Smoke Exposure Condition	Sweeper (kHz)	PLL Tracking (kHz)	Deviation (Hz)
Initial	262.10	262.09	10
1st smoke	261.16	261.19	30
2nd smoke	259.90	259.88	20
3rd smoke	258.55	258.46	90

. Overall, the PLL can quite precisely lock or track the resonant frequency. Referring to the frequency-sweeper result, the average deviation of the tracked frequency under the initial state and after three instances of smoke exposure is about 37.5 Hz. It leads to a quite small error measurement of ~14%. To enhance the precision of the locking process, several strategies may be employed, including parameter adjustment within the PLL control system, optimization of the PLL control algorithm, and attenuation of noise through the application of electronic filtering.
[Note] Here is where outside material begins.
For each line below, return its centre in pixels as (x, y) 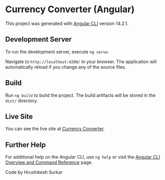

Furthermore, to transpose the resonance shift to the smoke particle-mass-concentration regime, we employ a calibration factor of 500 (µg·min)/(m³·Hz) [9]. The full-square-red line in Figure 10 indicates that the appearance of three instances of smoke exposure can be visualized. Particle mass concentrations of ~24 mg/m³, ~31 mg/m³, and ~47 mg/m³ are the highest concentrations of the first, second, and third of cigarette smoke exposure, respectively. Overall, the average deviation of the mass concentration is identified at ~6.5 mg/m³, in which the higher deviation values mainly occurred when the smoke concentration was increased. The relative humidity and temperature also increase when the smoke concentration rises. Hence, the fluctuations in relative humidity and temperature expected during smoke exposure, i.e., 10.4% and 0.5 °C, respectively, are fathomedto have a prominent effect on the sensor’s accuracy. Additionally, if we consider the deviation of 37.5 Hz between the frequency-sweeper and PLL in the resonance state determination, this deviation corresponds to a mass concentration of approximately 1.9 mg/m³.

5. Conclusions

The presented parasitic de-embedding scheme works out properly with the reversing phase responses caused by the crosstalk between the heating resistor and the piezoresistor of an electrothermal-piezoresistive-cantilever sensor. This scheme has become a practical approach for mitigating the asymmetric spectral line shape generated by cantilever sensors. It provides a kind of adaptive subtraction of a replica of the crosstalk effect that yields a stable monotonic phase response and demonstrates good frequency tracking. Moreover, since the optimization process is independent of sensor properties, this approach is also flexible and valid for other resonant sensors (e.g., piezoelectric-/capacitive-based sensors). In unstable environmental conditions, a periodic spectral sweep (using the frequency-sweeper application) ensures that the sensor and the subtraction spectra are maintained in their optimized configurations.